Antiproliferative activity of EAPL was determined by MTT assay using carvacrol as a positive control. Induction of apoptosis was studied by annexin V, mitochondrial membrane potential, caspase activation and cell cycle analysis using flow cytometer and modulation in protein levels of p53, PCNA, Bax and Bcl2 ratio, cytochrome c and cleavage of PARP were studied by Western blot analysis. The standardization of the extract was performed through reverse phase-HPLC using Rutin as biomarker.
The results showed dose dependent decrease in growth of K562 cells with an IC50 of 40 ± 0.01 μg/ml by EAPL. Induction of apoptosis by EAPL was dose dependent with the activation of p53, inhibition of PCNA, decrease in Bcl2/Bax ratio, decrease in the mitochondrial membrane potential resulting in release of cytochrome c, activation of multicaspase and cleavage of PARP. Further HPLC standardization of EAPL showed presence 0.024% of Rutin.
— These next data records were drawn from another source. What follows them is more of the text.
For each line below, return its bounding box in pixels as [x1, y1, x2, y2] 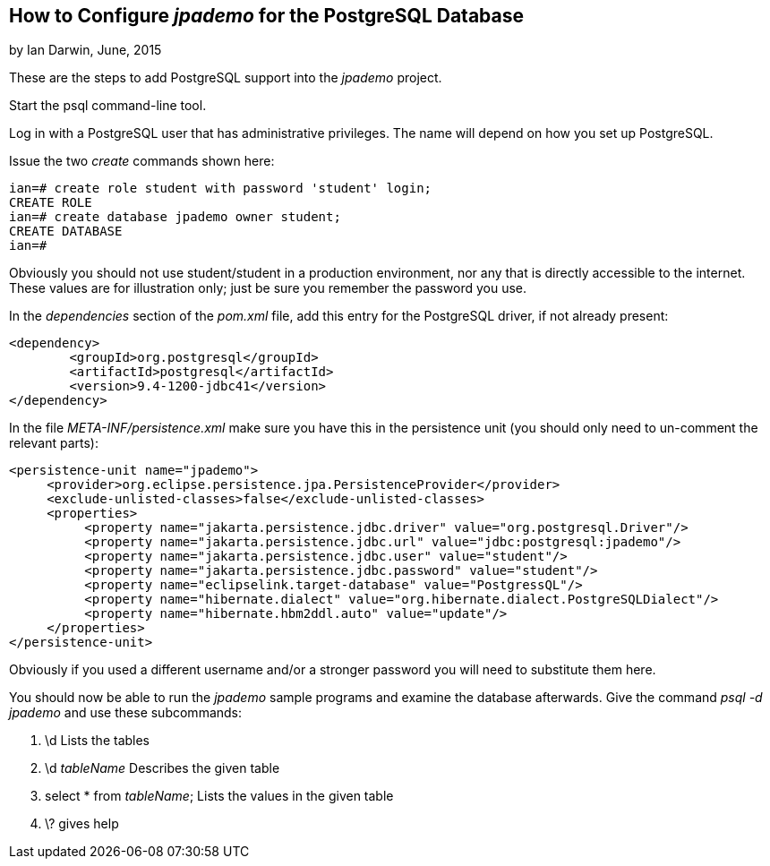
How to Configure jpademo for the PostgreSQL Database [9, 4, 525, 27]
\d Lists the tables [45, 733, 150, 749]
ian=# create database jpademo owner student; [9, 210, 341, 225]
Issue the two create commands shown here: [9, 153, 275, 169]
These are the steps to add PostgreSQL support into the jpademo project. [9, 70, 442, 86]
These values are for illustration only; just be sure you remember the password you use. [9, 280, 527, 296]
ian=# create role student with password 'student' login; [9, 181, 432, 196]
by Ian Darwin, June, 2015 [9, 42, 162, 58]
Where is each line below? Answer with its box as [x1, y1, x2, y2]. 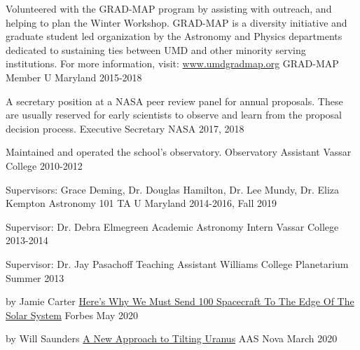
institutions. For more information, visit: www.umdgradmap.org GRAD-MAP [6, 56, 339, 71]
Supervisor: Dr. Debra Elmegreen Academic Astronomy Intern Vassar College [6, 219, 339, 234]
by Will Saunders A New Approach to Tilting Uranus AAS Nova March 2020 [6, 331, 338, 346]
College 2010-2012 [6, 158, 83, 173]
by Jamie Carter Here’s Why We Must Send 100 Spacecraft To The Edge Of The [6, 294, 354, 309]
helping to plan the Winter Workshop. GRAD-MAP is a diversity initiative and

Present study significantly demonstrates anticancer activity of EAPL on Chronic Myeloid Leukemia (K562) cells which can lead to potential therapeutic agent in treating cancer. Rutin, a known anti cancer compound is being reported and quantified for the first time from EAPL.
Plant derived natural products gaining importance to cure various disease conditions. Side effects of several allopathic drugs and development of resistance to currently used drugs have led to increased emphasis on the use of plant materials as a source of medicines for a wide variety of human ailments. Incidentally plants and herbs are persistently being studied for the identification of novel therapeutic agents. Among the 2, 50,000 higher plant species on earth, more than 80,000 plants have medicinal values. India is one of the biodiversity centers with the presence of over 45,000 different plant species. Of these, about ~20,000 plants have good medicinal value. However, only ~7500 species are used for their medicinal values by traditional communities. It is well established that plants have always been useful source, for occurrence of anticancer compounds [1–3]. Approximately 60% of currently used anticancer chemotherapeutic drugs (vinblastin, vincristine) are derived from plant resource [4, 5]. Moreover, traditionally, plants passed empirical testing against specific diseases and demonstrated that they are well tolerated in humans. Even though quite a few medicinal plants are applied against a wide variety of conditions, there are still numerous plants that have not been cross-tested in diseases apart from the traditional applications; one of such plant is Pupalia lappacea.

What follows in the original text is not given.